Humboldt went on to introduce the European intellectual world

to the concept of the planet as a living whole, with climatic

systems and interlocking biological and geological

patterns bound up as a “net-like, intricate fabric.”

This was Western science’s earliest glimmer of ecological

thinking, where the natural world became a series of biotic

communities, each acting upon the others.

The question that I found mired in controversy was whether

plants could be considered intelligent — and, for an even

bolder minority, whether they could be considered conscious

and communicative. For all of their amazing, adaptive

behaviour, were they sensate agents? Or, were they each

simply acting out a predetermined genetic script?

Although I had come to this corner of the scientific world

at an exciting time, these questions were anything but new.

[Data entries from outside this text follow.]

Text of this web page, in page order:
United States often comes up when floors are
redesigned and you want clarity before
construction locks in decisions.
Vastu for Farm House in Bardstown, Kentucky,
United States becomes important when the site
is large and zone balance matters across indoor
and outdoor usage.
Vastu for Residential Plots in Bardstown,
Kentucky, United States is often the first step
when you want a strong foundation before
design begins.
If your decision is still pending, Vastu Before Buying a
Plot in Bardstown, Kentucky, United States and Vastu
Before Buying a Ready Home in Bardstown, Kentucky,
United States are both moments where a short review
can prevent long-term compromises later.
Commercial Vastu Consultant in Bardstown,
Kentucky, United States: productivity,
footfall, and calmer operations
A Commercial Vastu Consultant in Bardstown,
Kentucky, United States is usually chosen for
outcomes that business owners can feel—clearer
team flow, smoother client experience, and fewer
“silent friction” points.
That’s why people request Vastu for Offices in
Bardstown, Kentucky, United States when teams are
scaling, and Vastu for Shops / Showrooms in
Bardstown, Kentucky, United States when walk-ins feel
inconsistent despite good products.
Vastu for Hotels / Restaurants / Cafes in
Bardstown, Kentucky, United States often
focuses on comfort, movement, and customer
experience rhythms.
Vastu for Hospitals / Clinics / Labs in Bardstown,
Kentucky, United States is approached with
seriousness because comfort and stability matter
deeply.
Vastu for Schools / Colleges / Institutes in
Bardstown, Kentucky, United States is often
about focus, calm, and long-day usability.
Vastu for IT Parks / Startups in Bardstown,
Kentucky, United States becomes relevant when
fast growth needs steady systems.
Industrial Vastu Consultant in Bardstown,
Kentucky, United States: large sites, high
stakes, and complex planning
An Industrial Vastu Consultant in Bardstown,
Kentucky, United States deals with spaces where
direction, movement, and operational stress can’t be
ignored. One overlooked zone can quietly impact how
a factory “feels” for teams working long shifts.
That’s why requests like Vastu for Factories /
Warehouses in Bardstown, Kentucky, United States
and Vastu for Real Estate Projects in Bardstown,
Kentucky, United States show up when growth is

At the turn of the 20th Century, Jagadish Chandra Bose, a

physicist-turned-biologist in Kolkata, India, had begun to

experiment and measure the electrical responses of plants,

and became convinced that they shared a functional similarity

to those in animal tissues.

JC Bose biopic: 1901, the Royal Institution, London. He gave a

lecture demonstration of his latest experiment.

The Secret Life of Plants: Touching the leaves of Mimosa pudica with

a cotton soaked in ether, Bose demonstrates the fainting

response in a plant.

The Bose experiments were denied publication by the Royal

Society. By daring to suggest that electrical responses are

present in plants, he had offended the learned members.

Zoë Schlanger: Despite inventing instruments of unprecedented

precision across several disciplines, Bose would be

expunged from the scientific canon for his fringe beliefs — a

fate not shared by Alexander Graham Bell, who was driven to

invent the telephone in hopes of communicating with the dead; or

Thomas Edison, whose experiments ranged into telekinesis and

telepathy. Dark-skinned and Indian, however, Bose and his

ideas were denied a place in Western textbooks for nearly a

century.

Popular books were a different story. In 1973, the publication

of The Secret Life of Plants took the world by storm. 5 years

later, a film by the same name, with a soundtrack by Stevie

Wonder.

Plants have been wired into a complex computer. The

change of mood as they react to the crowds of visitors will be

converted into musical expression. As the people move

among the plants, the sounds they hear are the plants

reacting to their presence. An ephemeral exchange of energy

linking to diverse life forms, becomes a symphony of emotions.

Zoë Schlanger: At the dawn of New Age culture, the world was

ready to inhale ideas about how plants were just as alive as we

are. It was an immediate and meteoric success, offering an

elysian new way to attend to the living earth.

In some mysterious way, the plant which is attached to

the instrument is able to feel the mutilation of its comrade.

Zoë Schlanger: The Secret Life of Plants was a glimpse at a

society on the verge of direct communication with its leafy

brethren. It would inspire thousands of hours of one-sided

conversations, and some very worn-out cassettes of Wolfgang

Amadeus Motzart.

And it would turn out to be a beautiful collection of myths.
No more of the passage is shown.